BEGIN Task data

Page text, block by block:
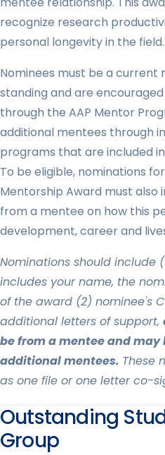
recognize research
personal longevity in the field.
Nominees must be a current
standing and are
through the AAP Mentor
additional mentees through
programs that are included
To be eligible, nominations
Mentorship Award must
from a mentee on how this
development, career and
Nominations should include
includes your name, the
of the award (2) nominee's
additional letters of support,
be from a mentee and
additional mentees. These
as one file or one letter co-
Outstanding
Group
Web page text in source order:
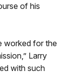
of his
worked for the
Larry
with such
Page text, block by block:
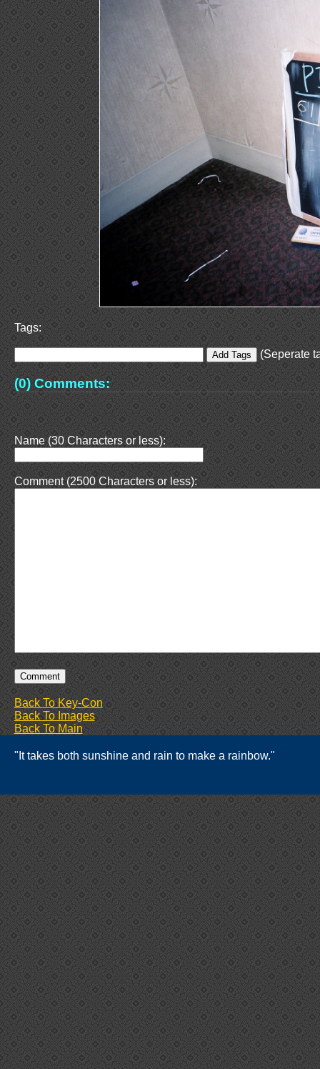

END Task data

Please repeat the listing above word for word, with the pictures removed.

Page text, block by block:
recognize research
personal longevity in the field.
Nominees must be a current
standing and are
through the AAP Mentor
additional mentees through
programs that are included
To be eligible, nominations
Mentorship Award must
from a mentee on how this
development, career and
Nominations should include
includes your name, the
of the award (2) nominee's
additional letters of support,
be from a mentee and
additional mentees. These
as one file or one letter co-
Outstanding
Group
Web page text in source order:
of his
worked for the
Larry
with such
Page text, block by block:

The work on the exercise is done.